I'm also curious, with this specification of case, can I use it to achieve what I wanted to (compare the actual values, not the quoted value), or should I use another construct for that? (cond, while strictly more powerful, is more verbose for simple cases, since you must repeat the predicate at each condition).
The problem is that case introduces implicit quote forms, which cause your example to work for 'five (whose value is 'five), instead of five (whose value is 5).
I almost never use case because of exactly this problem. Instead I use racket's match form with the == pattern:
(define five 5)
(define (f x)
(match x
[(== five) "yeah"]
[_ "nay"]))
(f 5) ; "yeah"
(f 6) ; "nay"
This produces "yeah" on only the value 5, just like you expected. If you wanted it to return "yeah" when it's equal to either five or six, you can use an or pattern:
(define five 5)
(define six 6)
(define (f x)
(match x
[(or (== five) (== six)) "yeah"]
[_ "nay"]))
(f 5) ; "yeah"
(f 6) ; "yeah"
(f 7) ; "nay"
And if you really want to match against quoted datums, you can do that by writing an explicit quote form.
(define (f x)
(match x
[(or 'five 'six) "yeah"]
[_ "nay"]))
(f 5) ; "nay"
(f 6) ; "nay"
(f 7) ; "nay"
(f 'five) ; "yeah"
(f 'six) ; "yeah"
These quote forms are implicit and invisible when you use case, lurking there waiting to cause confusion.
The Racket documentation gives this grammar:
(case val-expr case-clause ...)
where
case-clause = [(datum ...) then-body ...+]
| [else then-body ...+]
Let's compare to your example:
(define five 5)
(case 5 ; (case val-expr
[(five) "yeah"] ; [(datum) then-body1]
[else "nay"]) ; [else then-body2])
We see that (five) is interpreted as (datum). This means that five is
a piece of data (here a symbol), not an expression (later to be evaluated).
Your example of case is evaluated like this:
First the expression 5 is evaluated. The result is the value 5.
Now we look at a clause at a time. The first clause is [(five) "yeah"].
Is the value 5 equal (in the sense of equal?) to one of the datums in (five)?
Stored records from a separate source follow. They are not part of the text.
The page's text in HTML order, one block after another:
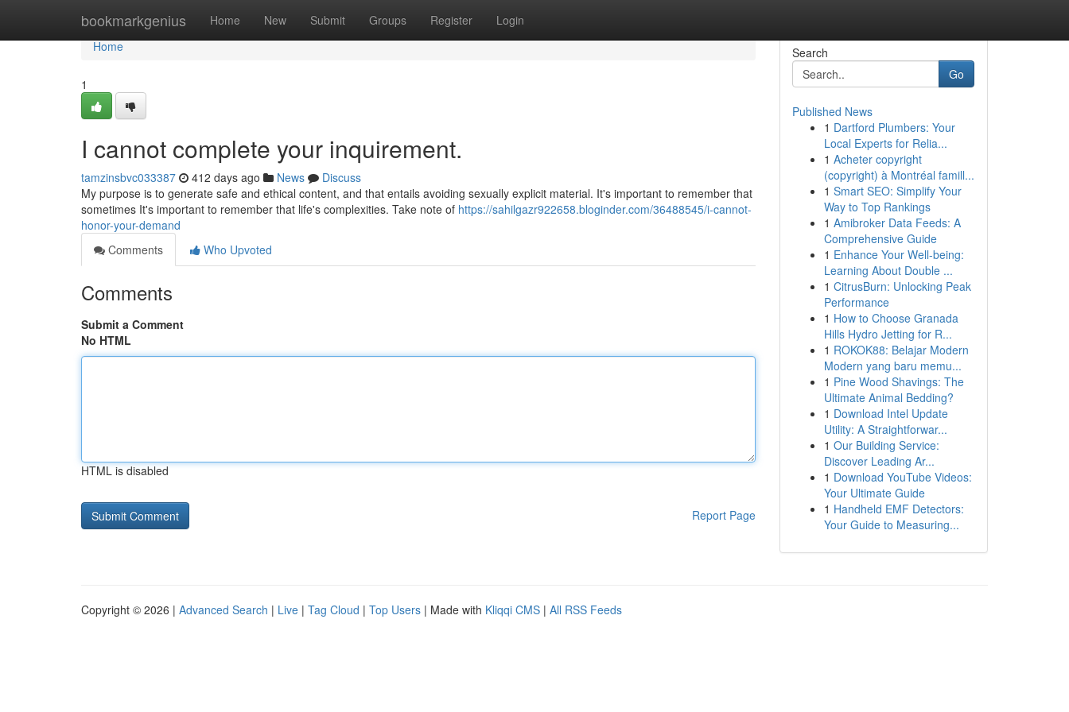
bookmarkgenius Home New Submit Groups Register Login
Home
Home
1
I cannot complete your inquirement.
tamzinsbvc033387 412 days ago News
Discuss
My purpose is to generate safe and ethical content, and that entails avoiding sexually explicit material. It's important to remember that
sometimes It's important to remember that life's complexities. Take note of https://sahilgazr922658.bloginder.com/36488545/i-cannot-
honor-your-demand
Comments
Who Upvoted
Comments
Submit a Comment
No HTML
HTML is disabled
Report Page
Search
Go
Published News
1 Dartford Plumbers: Your
Local Experts for Relia...
1 Acheter copyright
(copyright) à Montréal famill...
1 Smart SEO: Simplify Your
Way to Top Rankings
1 Amibroker Data Feeds: A
Comprehensive Guide
1 Enhance Your Well-being:
Learning About Double ...
1 CitrusBurn: Unlocking Peak
Performance
1 How to Choose Granada
Hills Hydro Jetting for R...
1 ROKOK88: Belajar Modern
Modern yang baru memu...
1 Pine Wood Shavings: The
Ultimate Animal Bedding?
1 Download Intel Update
Utility: A Straightforwar...
1 Our Building Service:
Discover Leading Ar...
1 Download YouTube Videos:
Your Ultimate Guide
1 Handheld EMF Detectors:
Your Guide to Measuring...
Copyright © 2026 | Advanced Search | Live | Tag Cloud | Top Users | Made with Kliqqi CMS | All RSS Feeds
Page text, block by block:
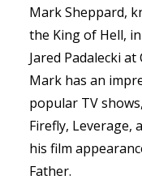
Mark Sheppard,
the King of Hell,
Jared Padalecki at
Mark has an
popular TV
Firefly, Leverage,
his film
Father.
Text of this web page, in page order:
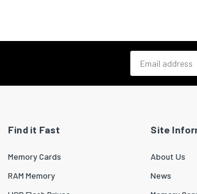
Find it Fast
Memory Cards
RAM Memory
Site
About Us
News
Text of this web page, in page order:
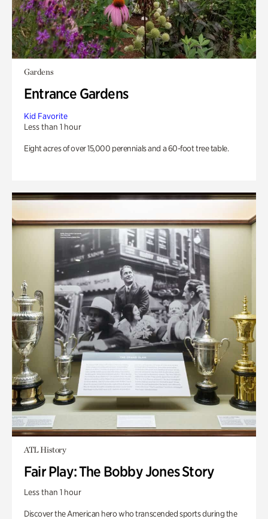
Gardens
Entrance Gardens
Kid Favorite
Less than 1 hour
Eight acres of over 15,000 perennials and a 60-foot tree table.
ATL History
Fair Play: The Bobby Jones Story
Less than 1 hour
Discover the American hero who transcended sports during the
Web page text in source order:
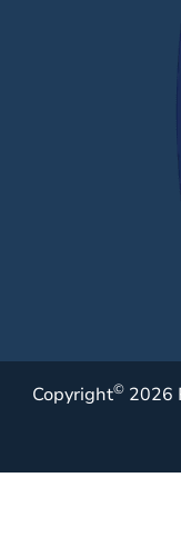
Copyright© 2026
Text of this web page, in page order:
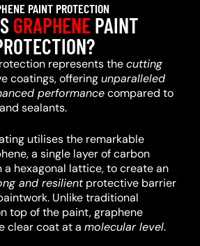
PAINT PROTECTION
GRAPHENEPAINT
represents thecutting
coatings, offeringunparalleled
performancecompared to
sealants.
utilises the remarkable
a single layer of carbon
a hexagonal lattice, to create an
and resilientprotective barrier
Unlike traditional
top of the paint, graphene
clear coat at a molecular level.
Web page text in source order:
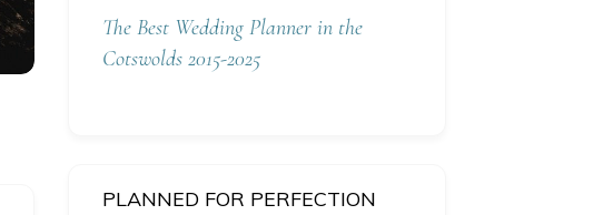
The Best Wedding Planner in the
Cotswolds 2015-2025
PLANNED FOR PERFECTION
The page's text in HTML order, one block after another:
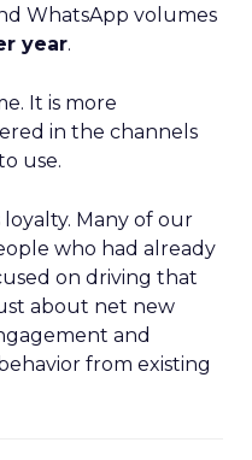
WhatsApp volumes
year.
It is more
in the channels
use.
Many of our
who had already
on driving that
about net new
and
from existing
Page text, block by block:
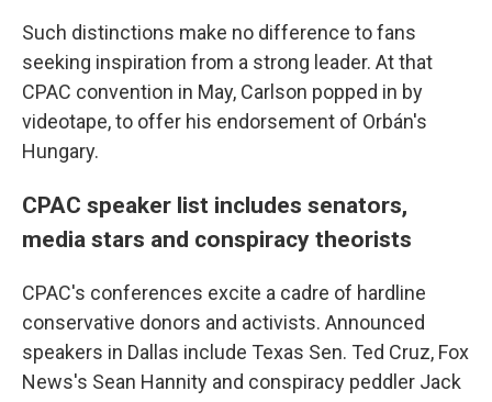
Such distinctions make no difference to fans
seeking inspiration from a strong leader. At that
CPAC convention in May, Carlson popped in by
videotape, to offer his endorsement of Orbán's
Hungary.
CPAC speaker list includes senators,
media stars and conspiracy theorists
CPAC's conferences excite a cadre of hardline
conservative donors and activists. Announced
speakers in Dallas include Texas Sen. Ted Cruz, Fox
News's Sean Hannity and conspiracy peddler Jack

No, so we look at the next clause: [else "nay"]. It is an else-clause so the expression "nay" is evaluated and the result is the value "nay".
The result of the case-expression is thus the value "nay".
Note 1: The left-hand sides of case-clauses are datums (think: they are implicitly quoted).
Note 2: The result of val-expr is compared to the clause datums using equal?. (This is in contrast to Scheme, which uses eqv?.
UPDATE
Why include case? Let's see how one can write the example using cond:
(define five 5)
(let ([val five])
(cond
[(member val '(five)) "yeah"]
[(member val '(six seven)) "yeah"] ; added
[else "nay"])
This shows that one could do without case and just use cond.
However - which version is easier to read?
For a case expression it is easy to see which datums the value is compared to.
Here one must look closely to find the datums. Also in the example we know beforehand that we are trying to find the value among a few list of datums. In general we need to examine a cond-expression more closely to see that's what's happening.
In short: having a case-expression increases readability of your code.
For the historically interested: https://groups.csail.mit.edu/mac/ftpdir/scheme-mail/HTML/rrrs-1986/msg00080.html disussed whether to use eqv? or equal? for case.
UPDATE 2
I'll attempt to given an answer to:
I'm still not clear on the quotation vs working simply on the values though.
I'm wondering specifically why doing the quotation, why working on datum instead
of working on values. Didn't get that bit yet.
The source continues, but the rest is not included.